The S-IVB stage J-2 engine operated satisfactorily throughout the first and second firings and had normal start and cutoff transients. The firing time for the first S-IVB firing was 141.5 seconds, 3.8 seconds less than predicted. Approximately 2.6 seconds of the shorter firing time can be attributed to higher than predicted S-IVB performance. The remainder can be attributed to S-IC and S-II stage performances. The specific impulse and engine mixture ratio were near the predicted values.

Abnormal temperatures were noted in the turbine hot gas system between the first S-IVB firing engine cutoff and second firing engine start command. Most noticeable was the fuel turbine inlet temperature. During liquid hydrogen chilldown, this temperature decreased from +130 to -100 F at the time of the second engine start command. The oxidizer turbine inlet temperature also indicated a small decrease. In addition, the fuel turbine inlet temperature indicated an abnormally fast decrease after engine cutoff for the first firing. A possible cause of the decrease in turbine inlet temperature was a small leak past the gas generator fuel inlet valve.

The S-IVB firing time for translunar injection was 350.8 seconds. Upon completion of the spacecraft separation, transposition, docking, and extraction operations, the S-IVB evasive maneuver was performed and, subsequently, the vehicle was placed on a trajectory to impact the lunar surface in the vicinity of the Apollo 14 landing site. The S-IVB/instrumentation unit impacted the lunar surface at 1 degree 31 minutes south latitude and 11 degrees 49 minutes west longitude with a velocity of 8455 ft/sec. This impact point is approximately 146 kilometers (79 miles) from the target of 3 degrees 39 minutes south latitude and 7 degrees 35 minutes west longitude. Although the impact location was not within the preferred region, scientific data were obtained from the impact.

The impact point projected from the first auxiliary propulsion system maneuver was perturbed by unplanned attitude control thrusting that occurred to counteract forces resulting from a water leak in the sublimator. Following the second auxiliary propulsion system maneuver, the small and gradually decreasing unbalanced force from the sublimator water leak continued to act for a period of 5 hours and further perturbed the point of impact.

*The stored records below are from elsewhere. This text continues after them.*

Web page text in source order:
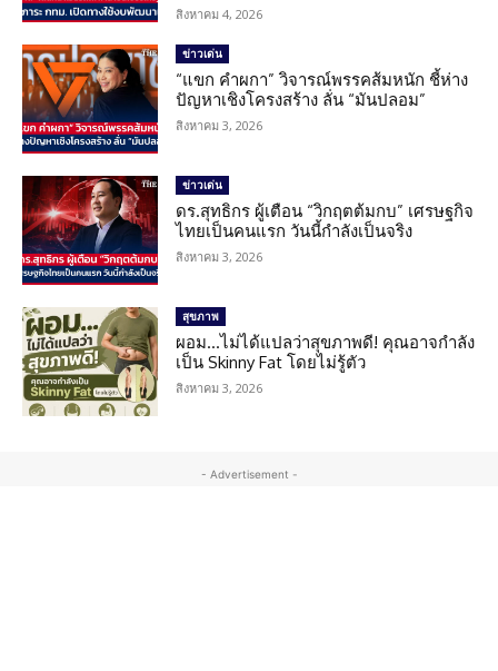
สิงหาคม 4, 2026
ข่าวเด่น
“แขก คำผกา” วิจารณ์พรรคส้มหนัก ชี้ห่าง
ปัญหาเชิงโครงสร้าง ลั่น “มันปลอม”
สิงหาคม 3, 2026
ข่าวเด่น
ดร.สุทธิกร ผู้เตือน “วิกฤตต้มกบ” เศรษฐกิจ
ไทยเป็นคนแรก วันนี้กำลังเป็นจริง
สิงหาคม 3, 2026
สุขภาพ
ผอม…ไม่ได้แปลว่าสุขภาพดี! คุณอาจกำลัง
เป็น Skinny Fat โดยไม่รู้ตัว
สิงหาคม 3, 2026
- Advertisement -
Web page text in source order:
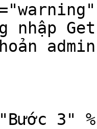
nhập
admin
3"
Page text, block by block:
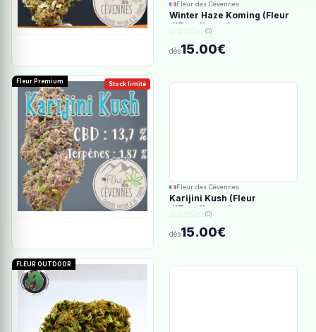
Fleur des Cévennes
Winter Haze Koming (Fleur
d'Excellence)
(0)
dès15.00€
Stock limité
Fleur Premium
Fleur des Cévennes
Karijini Kush (Fleur
d'Excellence)
(0)
dès15.00€
FLEUR OUTDOOR
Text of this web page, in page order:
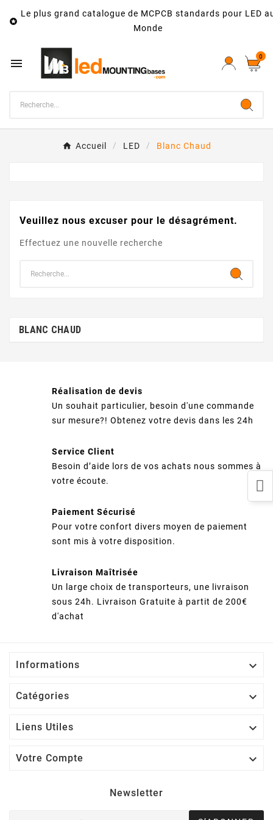

Le plus grand catalogue de MCPCB standards pour LED
Monde
 0
Accueil LED Blanc Chaud
Veuillez nous excuser pour le désagrément.
Effectuez une nouvelle recherche
BLANC CHAUD
Réalisation de devis
Un souhait particulier, besoin d'une commande
sur mesure?! Obtenez votre devis dans les 24h
Service Client
Besoin d’aide lors de vos achats nous sommes à
votre écoute.
Paiement Sécurisé
Pour votre confort divers moyen de paiement
sont mis à votre disposition.
Livraison Maîtrisée
Un large choix de transporteurs, une livraison
sous 24h. Livraison Gratuite à partit de 200€
d'achat
Informations 
Catégories 
Liens Utiles 
Votre Compte 
Newsletter
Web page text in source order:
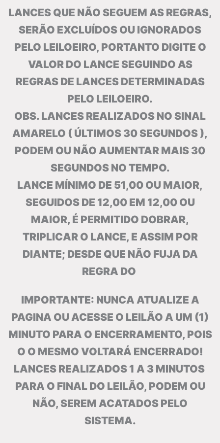
LANCES QUE NÃO SEGUEM AS REGRAS,
SERÃO EXCLUÍDOS OU IGNORADOS
PELO LEILOEIRO, PORTANTO DIGITE O
VALOR DO LANCE SEGUINDO AS
REGRAS DE LANCES DETERMINADAS
PELO LEILOEIRO.
OBS. LANCES REALIZADOS NO SINAL
AMARELO ( ÚLTIMOS 30 SEGUNDOS ),
PODEM OU NÃO AUMENTAR MAIS 30
SEGUNDOS NO TEMPO.
LANCE MÍNIMO DE 51,00 OU MAIOR,
SEGUIDOS DE 12,00 EM 12,00 OU
MAIOR, É PERMITIDO DOBRAR,
TRIPLICAR O LANCE, E ASSIM POR
DIANTE; DESDE QUE NÃO FUJA DA
REGRA DO
IMPORTANTE: NUNCA ATUALIZE A
PAGINA OU ACESSE O LEILÃO A UM (1)
MINUTO PARA O ENCERRAMENTO, POIS
O O MESMO VOLTARÁ ENCERRADO!
LANCES REALIZADOS 1 A 3 MINUTOS
PARA O FINAL DO LEILÃO, PODEM OU
NÃO, SEREM ACATADOS PELO
SISTEMA.
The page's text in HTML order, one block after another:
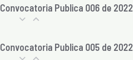
Convocatoria Publica 006 de 2022
Convocatoria Publica 005 de 2022

The structural loads experienced during the S-IC boost phase were well below design values. Thrust cutoff transients experienced were similar to those of previous flights. During S-IC stage boost, 4- to 5hertz oscillations were detected beginning at approximately 100 seconds. The maximum amplitude measured at the instrumentation unit was ±0.06g. Oscillations in the 4- to 5-hertz range have been observed on previous flights. The structural loads experienced during the S-IVB stage firings were well below design values.

The guidance and navigation system provided satisfactory end conditions for the earth parking orbit and translunar injection. The control system was different from that of Apollo 14 because of redesigned filters and a revised gain schedule. These changes were made to stabilize structural dynamics caused by vehicle mass and structural changes and to improve wind and engine-out characteristics.

The launch vehicle electrical systems and emergency detection system performed satisfactorily throughout all phases of flight. Operation of the batteries, power supplies, inverters, exploding bridge wire firing units, and switch selectors was normal. Vehicle pressure and thermal environments in general were similar to those experienced on earlier flights. The environmental control system performance was satisfactory. All data systems performed satisfactorily through the flight.

More details of the launch vehicle operation and performance are given in reference 1.